Edit: I can't create a ticket repo, huh? Why that?

I've absolutely no idea why, but the issue tab was deactivated ! Now it should works. Open an issue if you want and I can work on it with @brungio

brungio commented 4 years ago

Hi @Bost,

@EtienneCmb strictly speaking Turkey is a country on two continents Asia and Europe. According to which criteria have you assigned it to Europe. Same as Russia and maybe some others, too. Could you document. Please? (I'm gonna also issue a ticket in your repo). Thanks

Actually, the grouping was not performed by me but instead by @brungio

@EtienneCmb Your continents.json doesn't use ISO 3166 for country names. That's a big problem. Nevermind I'm on it.

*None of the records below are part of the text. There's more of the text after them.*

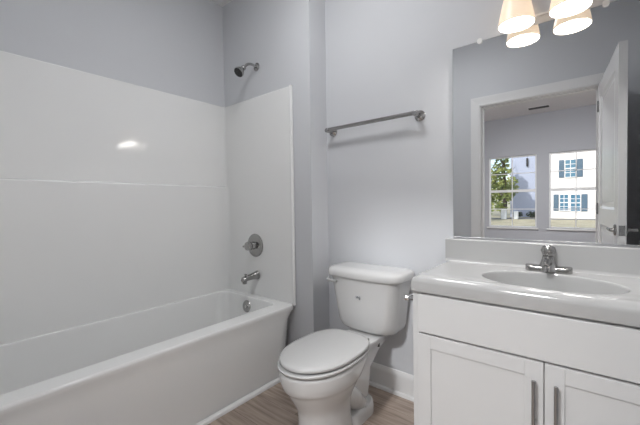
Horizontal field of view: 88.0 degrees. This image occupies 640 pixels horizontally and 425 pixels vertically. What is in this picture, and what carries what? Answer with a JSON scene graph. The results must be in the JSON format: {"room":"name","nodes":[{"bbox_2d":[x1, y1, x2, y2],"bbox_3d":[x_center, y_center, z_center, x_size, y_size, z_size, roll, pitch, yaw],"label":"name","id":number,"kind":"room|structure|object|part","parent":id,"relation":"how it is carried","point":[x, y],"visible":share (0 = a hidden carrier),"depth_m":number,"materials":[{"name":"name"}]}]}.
{"room":"bathroom","nodes":[
{"label":"bathroom","id":0,"kind":"room"},
{"bbox_2d":[0,0,224,106],"bbox_3d":[-1.254,-0.272,2.180,0.110,2.720,1.991,0,2,39],"label":"wall","id":1,"kind":"structure","parent":0,"point":[175,47],"depth_m":2.13,"materials":[{"name":"white paint"}]},
{"bbox_2d":[0,50,295,344],"bbox_3d":[-0.964,-0.091,1.843,0.765,1.467,1.582,0,2,39],"label":"shower surround","id":2,"kind":"object","parent":1,"relation":"attached to","point":[117,198],"visible":1,"depth_m":2.10,"materials":[{"name":"white plastic"}]},
{"bbox_3d":[-0.970,-0.497,1.833,0.765,0.655,1.582,0,2,39],"label":"wall panel","id":3,"kind":"part","parent":2,"relation":"part of","materials":[{"name":"white plastic"}]},
{"bbox_3d":[-0.959,0.228,1.851,0.765,0.828,1.582,0,2,39],"label":"wall panel","id":4,"kind":"part","parent":2,"relation":"part of","materials":[{"name":"white plastic"}]},
{"bbox_2d":[241,271,259,283],"bbox_3d":[-0.510,0.472,2.410,0.062,0.078,0.139,0,2,39],"label":"tub spout","id":5,"kind":"object","parent":2,"relation":"attached to","point":[255,275],"visible":1,"depth_m":2.39,"materials":[{"name":"silver metal"}]},
{"bbox_2d":[242,234,262,256],"bbox_3d":[-0.508,0.245,2.434,0.172,0.172,0.087,0,2,39],"label":"shower valve","id":6,"kind":"object","parent":2,"relation":"attached to","point":[254,245],"visible":1,"depth_m":2.43,"materials":[{"name":"silver metal"}]},
{"bbox_3d":[-0.523,0.246,2.416,0.066,0.066,0.040,0,2,39],"label":"knob","id":7,"kind":"part","parent":6,"relation":"part of","materials":[{"name":"silver metal"}]},
{"bbox_2d":[210,0,231,6],"bbox_3d":[-0.204,-1.675,1.274,2.870,0.100,1.991,0,2,39],"label":"ceiling","id":8,"kind":"structure","parent":0,"point":[221,3],"depth_m":2.60,"materials":[{"name":"white paint"}]},
{"bbox_2d":[222,0,329,345],"bbox_3d":[-0.319,-0.294,2.517,0.913,2.720,0.287,0,2,39],"label":"wall","id":9,"kind":"structure","parent":0,"point":[286,38],"depth_m":2.20,"materials":[{"name":"white paint"}]},
{"bbox_2d":[234,63,258,76],"bbox_3d":[-0.524,-1.020,2.353,0.072,0.141,0.188,0,2,39],"label":"shower","id":10,"kind":"object","parent":9,"relation":"attached to","point":[239,71],"visible":1,"depth_m":2.32,"materials":[{"name":"silver metal"}]},
{"bbox_3d":[-0.501,-1.048,2.376,0.020,0.056,0.120,0,2,41],"label":"shower arm","id":11,"kind":"part","parent":10,"relation":"part of","materials":[{"name":"silver metal"}]},
{"bbox_2d":[208,382,413,424],"bbox_3d":[-1.203,1.196,-0.202,6.800,0.100,5.701,0,2,39],"label":"floor","id":12,"kind":"structure","parent":0,"point":[273,406],"depth_m":1.80,"materials":[{"name":"wood"}]},
{"bbox_2d":[0,289,292,424],"bbox_3d":[-0.952,0.867,1.868,0.738,0.451,1.580,0,2,39],"label":"bathtub","id":13,"kind":"object","parent":12,"relation":"on","point":[183,362],"visible":0.93,"depth_m":1.73,"materials":[{"name":"white plastic"}]},
{"bbox_2d":[195,376,279,424],"bbox_3d":[-0.687,1.084,1.586,0.022,0.022,1.470,0,2,39],"label":"trim","id":14,"kind":"structure","parent":13,"relation":"attached to","point":[213,417],"depth_m":1.86,"materials":[{"name":"white paint"}]},
{"bbox_3d":[-0.537,0.691,2.445,0.088,0.087,0.033,0,2,39],"label":"overflow plate","id":15,"kind":"part","parent":13,"relation":"part of","materials":[{"name":"silver metal"}]},
{"bbox_2d":[277,262,413,424],"bbox_3d":[0.108,0.702,1.719,0.486,0.757,0.800,0,2,39],"label":"toilet","id":16,"kind":"object","parent":12,"relation":"on","point":[325,374],"visible":1,"depth_m":1.69,"materials":[{"name":"white ceramic"}]},
{"bbox_3d":[0.014,0.687,1.602,0.348,0.016,0.501,0,2,39],"label":"seat","id":17,"kind":"part","parent":16,"relation":"part of","materials":[{"name":"grey plastic"}]},
{"bbox_3d":[0.022,0.891,1.613,0.340,0.386,0.502,0,2,39],"label":"bowl","id":18,"kind":"part","parent":16,"relation":"part of","materials":[{"name":"grey ceramic"}]},
{"bbox_3d":[0.021,0.662,1.610,0.342,0.024,0.494,0,2,39],"label":"lid","id":19,"kind":"part","parent":16,"relation":"part of","materials":[{"name":"grey plastic"}]},
{"bbox_3d":[0.076,0.402,1.970,0.072,0.026,0.033,0,2,39],"label":"flush lever","id":20,"kind":"part","parent":16,"relation":"part of","materials":[{"name":"grey metal"}]},
{"bbox_3d":[0.275,0.344,1.922,0.486,0.058,0.238,0,2,39],"label":"tank lid","id":21,"kind":"part","parent":16,"relation":"part of","materials":[{"name":"grey ceramic"}]},
{"bbox_3d":[0.283,0.528,1.933,0.448,0.308,0.213,0,2,39],"label":"tank","id":22,"kind":"part","parent":16,"relation":"part of","materials":[{"name":"grey ceramic"}]},
{"bbox_2d":[413,291,639,424],"bbox_3d":[0.885,0.704,1.285,0.929,0.752,0.491,0,2,39],"label":"vanity cabinet","id":23,"kind":"object","parent":12,"relation":"on","point":[476,362],"visible":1,"depth_m":1.17,"materials":[{"name":"white paint"}]},
{"bbox_2d":[404,293,412,300],"bbox_3d":[0.461,0.387,1.552,0.067,0.042,0.187,0,2,39],"label":"toilet paper holder","id":24,"kind":"object","parent":23,"relation":"attached to","point":[406,297],"visible":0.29,"depth_m":1.50,"materials":[{"name":"silver metal"}]},
{"bbox_3d":[0.592,0.739,1.268,0.442,0.461,0.017,0,2,39],"label":"door","id":25,"kind":"part","parent":23,"relation":"part of","materials":[{"name":"grey paint"}]},
{"bbox_2d":[411,238,639,326],"bbox_3d":[0.890,0.284,1.288,0.930,0.283,0.458,0,2,39],"label":"countertop","id":26,"kind":"structure","parent":23,"relation":"on","point":[603,285],"depth_m":1.32,"materials":[{"name":"grey stone"}]},
{"bbox_2d":[525,245,572,273],"bbox_3d":[0.961,0.197,1.416,0.159,0.115,0.149,-1,1,-16],"label":"faucet","id":27,"kind":"object","parent":26,"relation":"on","point":[548,264],"visible":1,"depth_m":1.40,"materials":[{"name":"silver metal"}]},
{"bbox_3d":[0.943,0.212,1.376,0.034,0.046,0.121,0,2,39],"label":"spout","id":28,"kind":"part","parent":27,"relation":"part of","materials":[{"name":"silver metal"}]},
{"bbox_3d":[0.981,0.162,1.423,0.057,0.046,0.054,0,2,39],"label":"handle","id":29,"kind":"part","parent":27,"relation":"part of","materials":[{"name":"silver metal"}]},
{"bbox_3d":[0.980,0.240,1.422,0.168,0.027,0.054,0,2,39],"label":"plate","id":30,"kind":"part","parent":27,"relation":"part of","materials":[{"name":"silver metal"}]},
{"bbox_3d":[0.759,0.423,1.121,0.885,0.159,0.017,0,2,39],"label":"drawer","id":31,"kind":"part","parent":23,"relation":"part of","materials":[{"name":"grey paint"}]},
{"bbox_3d":[0.725,0.647,1.122,0.012,0.167,0.039,0,2,39],"label":"handle","id":32,"kind":"part","parent":23,"relation":"part of","materials":[{"name":"silver metal"}]},
{"bbox_3d":[0.773,0.647,1.083,0.012,0.167,0.039,0,2,39],"label":"handle","id":33,"kind":"part","parent":23,"relation":"part of","materials":[{"name":"silver metal"}]},
{"bbox_3d":[0.936,0.740,0.988,0.440,0.461,0.017,0,2,39],"label":"door","id":34,"kind":"part","parent":23,"relation":"part of","materials":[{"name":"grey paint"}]},
{"bbox_2d":[325,0,616,374],"bbox_3d":[0.803,-0.290,1.710,1.847,2.720,0.120,0,2,39],"label":"wall","id":35,"kind":"structure","parent":0,"point":[390,182],"depth_m":1.94,"materials":[{"name":"white paint"}]},
{"bbox_2d":[325,110,424,136],"bbox_3d":[0.296,-0.533,1.986,0.657,0.060,0.082,0,2,39],"label":"towel bar","id":36,"kind":"object","parent":35,"relation":"attached to","point":[419,115],"visible":1,"depth_m":1.91,"materials":[{"name":"silver metal"}]},
{"bbox_3d":[0.065,-0.534,2.174,0.060,0.060,0.082,0,2,39],"label":"post","id":37,"kind":"part","parent":36,"relation":"part of","materials":[{"name":"silver metal"}]},
{"bbox_3d":[0.528,-0.531,1.797,0.060,0.060,0.082,0,2,39],"label":"post","id":38,"kind":"part","parent":36,"relation":"part of","materials":[{"name":"silver metal"}]},
{"bbox_2d":[369,362,413,401],"bbox_3d":[0.371,1.000,2.014,0.805,0.138,0.028,0,2,39],"label":"baseboard","id":39,"kind":"structure","parent":35,"relation":"attached to","point":[393,381],"depth_m":1.97,"materials":[{"name":"white paint"}]},
{"bbox_2d":[445,238,639,277],"bbox_3d":[1.024,0.196,1.452,0.930,0.117,0.030,0,2,39],"label":"backsplash","id":40,"kind":"structure","parent":35,"relation":"attached to","point":[601,260],"depth_m":1.44,"materials":[{"name":"grey stone"}]},
{"bbox_2d":[498,0,592,32],"bbox_3d":[0.936,-0.921,1.393,0.328,0.207,0.168,0,2,39],"label":"vanity light","id":41,"kind":"object","parent":35,"relation":"attached to","point":[516,15],"visible":1,"depth_m":1.40,"materials":[{"name":"white glass"}]},
{"bbox_3d":[0.855,-0.897,1.443,0.140,0.159,0.140,0,2,39],"label":"lamp shade","id":42,"kind":"part","parent":41,"relation":"part of","materials":[{"name":"beige glass"}]},
{"bbox_2d":[499,16,533,30],"bbox_3d":[0.856,-0.825,1.444,0.131,0.004,0.131,-2,2,-28],"label":"diffuser","id":43,"kind":"object","parent":41,"relation":"attached to","point":[507,23],"depth_m":1.44,"materials":[{"name":"white glass"}]},
{"bbox_2d":[550,0,590,15],"bbox_3d":[1.002,-0.824,1.326,0.131,0.004,0.131,0,1,17],"label":"diffuser","id":44,"kind":"object","parent":41,"relation":"attached to","point":[558,7],"depth_m":1.33,"materials":[{"name":"white glass"}]},
{"bbox_3d":[1.000,-0.896,1.324,0.140,0.159,0.140,0,2,39],"label":"lamp shade","id":45,"kind":"part","parent":41,"relation":"part of","materials":[{"name":"beige glass"}]},
{"bbox_2d":[453,0,639,247],"bbox_3d":[0.972,-0.356,1.485,0.729,0.989,0.012,0,2,39],"label":"wall mirror","id":46,"kind":"object","parent":35,"relation":"attached to","point":[546,115],"visible":1,"depth_m":1.45,"materials":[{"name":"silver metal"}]}
]}

I think country names are following what's inside the time-series csv files so that we can apply automatic python rules for setting the continent

I used Wikipedia's groupings. They need to be checked well. The names of countries are changed in the data repos sometimes, so the groupings themselves need to be checked every day somehow.

Bost commented 4 years ago

@brungio was it this one? https://en.wikipedia.org/wiki/List_of_sovereign_states_and_dependent_territories_by_continent_(data_file)

brungio commented 4 years ago

Hi @Bost

Here is the list of references. As I said, someone needs to check this thoroughly. Johns Hopkins does not follow these labels all the time, and it changes labels from time to time.

https://en.wikipedia.org/wiki/Europe#List_of_states_and_territories https://en.wikipedia.org/wiki/North_America#Countries,_territories,_and_dependencies https://en.wikipedia.org/wiki/South_America#Countries_and_territories https://en.wikipedia.org/wiki/List_of_Oceanian_countries_by_area https://en.wikipedia.org/wiki/List_of_Asian_countries_by_area

The case of Turkey is a bit ambiguous because Turkey spans two continents (Europe and Asia). I think it makes more sense to attribute Turkey to Asia because the vast majority of its landmass is on that continent. Possibly also the majority of Turkey's population is also in Asia.